I switched out the code so that the new 'Builder' unit replaces the worker vice the Archer, and the Archer class override did not show a unit <Unit Type/>... but either way I do it, it screws up the text entries in the Civilopedia for the civilization and the special unit???
What I was trying to explain is, the game doesn't care WHAT you call it. It needs one unit with the <Found> ability (that lets a Settler build a city), one unit capable of doing worker actions, and one combat unit that requires no resources. If the game's objection is that you no longer have a noncombat worker unit, then it won't matter which unit class you make it replace, it just won't work.
You see, the game assembles lists of units in these three categories and picks the best available one at whatever era you've chosen to start in. If you start in the Industrial Era, for instance, the resourceless combat unit will be the Rifleman, while a Modern Era start would use Infantry and a Future Era start would use MechInfantry. It does this for all three categories; in my own mod I added the "Combat Engineer" unit in the Industrial era, which has better movement and builds faster; when I start a game in the Modern era, I get those instead of Workers as my starting worker unit.
The point is, by adding a combat rating to your worker, it might have kicked it out of that "worker" category, which screws everything up. The way to check this would be to go back, re-enable the worker, and try changing it into your unit, stat-wise, to see if it still works. If it works, then something else specific to your unit is wrong, but if it doesn't, then you know that you just can't do this idea.
I placed The UnitClassOverride element in the same XML file as the defenition for the mod civilization rather than in the XML file for the mod unit...
Doesn't matter at all. You could stick it all in a single file named "Bob.xml" and it'd all still work the same. That's how GameData XML modding works.
working my way through Kael's modders guide, but replacing my civ for the Celt civ he uses as a demo...
Kael's guide is a great starting point, but try to remember that it's a year old. Quite a few things in it just aren't correct any more, because patches have changed things. For instance, that guide predates the entire VFS change; any .dds files you're adding, for instance, will need to be set to import; without that you'll get a ton of error messages if you try to play.

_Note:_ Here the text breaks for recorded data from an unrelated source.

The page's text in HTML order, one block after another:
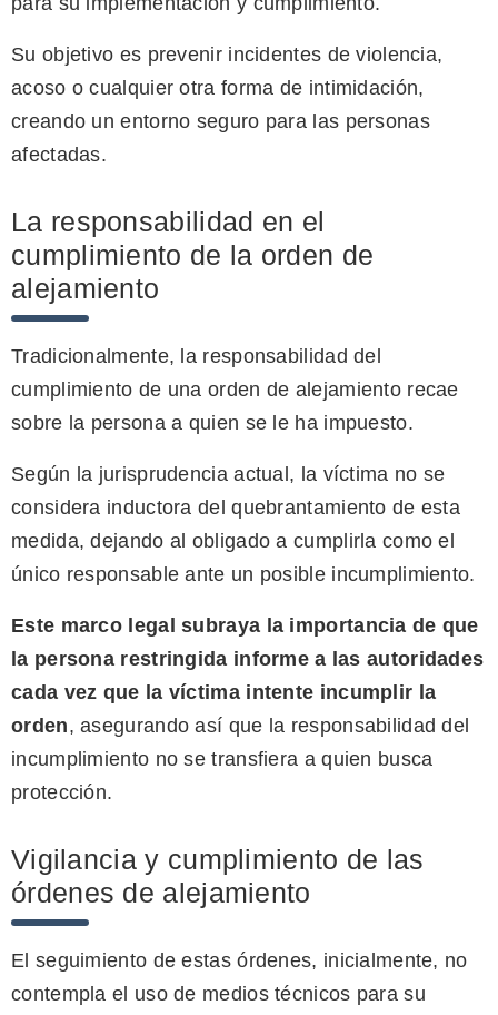
Su objetivo es prevenir incidentes de violencia,
acoso o cualquier otra forma de intimidación,
creando un entorno seguro para las personas
afectadas.
La responsabilidad en el
cumplimiento de la orden de
alejamiento
Tradicionalmente, la responsabilidad del
cumplimiento de una orden de alejamiento recae
sobre la persona a quien se le ha impuesto.
Según la jurisprudencia actual, la víctima no se
considera inductora del quebrantamiento de esta
medida, dejando al obligado a cumplirla como el
único responsable ante un posible incumplimiento.
Este marco legal subraya la importancia de que
la persona restringida informe a las autoridades
cada vez que la víctima intente incumplir la
orden, asegurando así que la responsabilidad del
incumplimiento no se transfiera a quien busca
protección.
Vigilancia y cumplimiento de las
órdenes de alejamiento
El seguimiento de estas órdenes, inicialmente, no
contempla el uso de medios técnicos para su
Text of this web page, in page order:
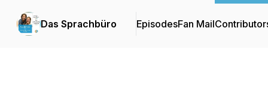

As to the Tuner and logs, do this:
1> Find your working directory. In Windows 7 it'll be
My Documents/My Games/Sid Meier's Civilization V/
In that directory are three things we care about: the
config.ini file, the
/Logs directory, and the
/MODS directory. (You might care about more than that, but those three matter for this discussion.)
2> Open the config.ini file. Notepad works fine.
Near the top you should see a line that says "EnableTuner = 0". Change it to a 1.
Deeper in the file will be something like "EnableLogging = 0". Change it to a 1 as well.
Right after that will be about a dozen or so more logging flags, all set to 0. These'll turn onor off various types of messages in the log files. Change whatever you want from 0 to 1; at the least you probably want the messaging logs on, but quite a few of the things in there aren't worth looking at unless you're debugging something specific.
3> Now, the next time you run the game, also run FireTuner. It's in the SDK. FireTuner has a bunch of useful features, like on-the-fly map editing and such that make it great for playtesting, and you can also type Lua commands into it directly (by switching the mode to InGame), but for the moment we just care about the messages it displays automatically. Any Lua function that executes a
print("moo"); type statement will display here, as will any error messages if a Lua function crashes.
4> Now, back in that directory I pointed you to in #1, go into the Logs directory. Look for xml.log. Open it; again, Notepad's fine, it's just text. In there will generally be one block of error messages per mod you load. Note that there WILL be error messages and a couple warnings, because the core game actually has a few unresolved errors in it; I'd recommend starting up a game without any mods, just so you have an idea of what the baseline errors are, and then when you try to run your own mod you'll know which things are safe to ignore.
5> The /MODS directory I mentioned before is where your modfiles will be placed by the game. If you ever want to know exactly which files the game has access to, this is where you'll see that. This is useful if you stored the intermediate steps in your mod's creation in your working directory, especially if you've been doing graphical work.